In theory, phobias can be overcome by facing the things that are feared. Treatment for both agoraphobia and social phobia involves reversing the vicious cycle by which a certain situation and anxiety were first linked, then the link consolidated by anticipatory anxiety and eventually avoidance. What has been learned must be unlearned and this is done by gradually re-introducing the patient to the situation in a slow and steady manner.

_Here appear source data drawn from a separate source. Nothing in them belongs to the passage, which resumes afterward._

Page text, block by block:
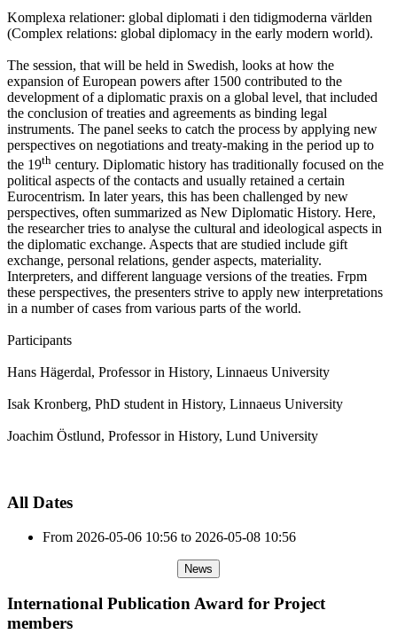
Komplexa relationer: global diplomati i den tidigmoderna världen
(Complex relations: global diplomacy in the early modern world).
The session, that will be held in Swedish, looks at how the
expansion of European powers after 1500 contributed to the
development of a diplomatic praxis on a global level, that included
the conclusion of treaties and agreements as binding legal
instruments. The panel seeks to catch the process by applying new
perspectives on negotiations and treaty-making in the period up to
the 19th century. Diplomatic history has traditionally focused on the
political aspects of the contacts and usually retained a certain
Eurocentrism. In later years, this has been challenged by new
perspectives, often summarized as New Diplomatic History. Here,
the researcher tries to analyse the cultural and ideological aspects in
the diplomatic exchange. Aspects that are studied include gift
exchange, personal relations, gender aspects, materiality.
Interpreters, and different language versions of the treaties. Frpm
these perspectives, the presenters strive to apply new interpretations
in a number of cases from various parts of the world.
Participants
Hans Hägerdal, Professor in History, Linnaeus University
Isak Kronberg, PhD student in History, Linnaeus University
Joachim Östlund, Professor in History, Lund University
All Dates
From 2026-05-06 10:56 to 2026-05-08 10:56
News
International Publication Award for Project
members
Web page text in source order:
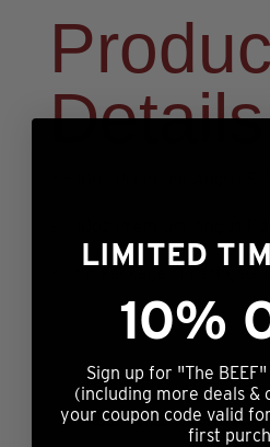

A detailed list of avoided or feared situations is constructed and then ranked in order to form a hierarchy of severity. Exposure commences at the lowest point on the hierarchy and needs to be graduated, repeated, prolonged and tasks must be clearly specified in advance. Tasks should be approachable and produce some anxiety but not excessive amounts. The patient needs to learn that they can "wait out" the anxiety, which naturally decays to lower levels over time. All exposure tasks require exposure until anxiety decreases significantly, usually 5 to 45 minutes is required but occasionally this may take some hours. Useful additional methods may include relaxation, distraction and challenging thoughts.
A key aspect in the development of the panic attack is the cognitive misinterpretation placed on the physiological symptoms. The patients have an expectation of danger, medical catastrophe and/or a loss of control as has been demonstrated in the illustrated panic cycle. It needs to be emphasised that the physiological symptoms experienced are similar to those experienced in everyday situations such as exercise and excitement for any reason. Interoceptive exposure involves the controlled exposure to these symptoms in order to demonstrate to the patient that these symptoms are tolerable and not the harbingers of medical disaster.
Interoceptive exposure involves the careful production of symptoms followed by the control and then reduction of symptoms with techniques such as slow breathing and cognitive challenging/cognitive therapy. A good example is the production of panic symptoms by hyperventilation or running on the spot which often produce shortness of breath, palpitations, dizziness, derealisation and depersonalisation symptoms. After the patient produces these symptoms by hyperventilating for a short period of time, i.e. 15-30 seconds, the symptoms are controlled by slow breathing until they settle. The person then gradually increases the amount of hyperventilation as their tolerance to smaller amounts increases, resulting eventually in decreased reactivity to hyperventilation, the symptoms themselves and decreased cognitive misinterpretation the symptoms. This can be a frightening technique initially and should be firstly done with a therapist or helper before subsequently performing the activity alone. It can later be introduced to day-to-day life and maybe even into threatening situations to further improve the person's ability to tolerate these physiological symptoms without catastrophic misinterpretation.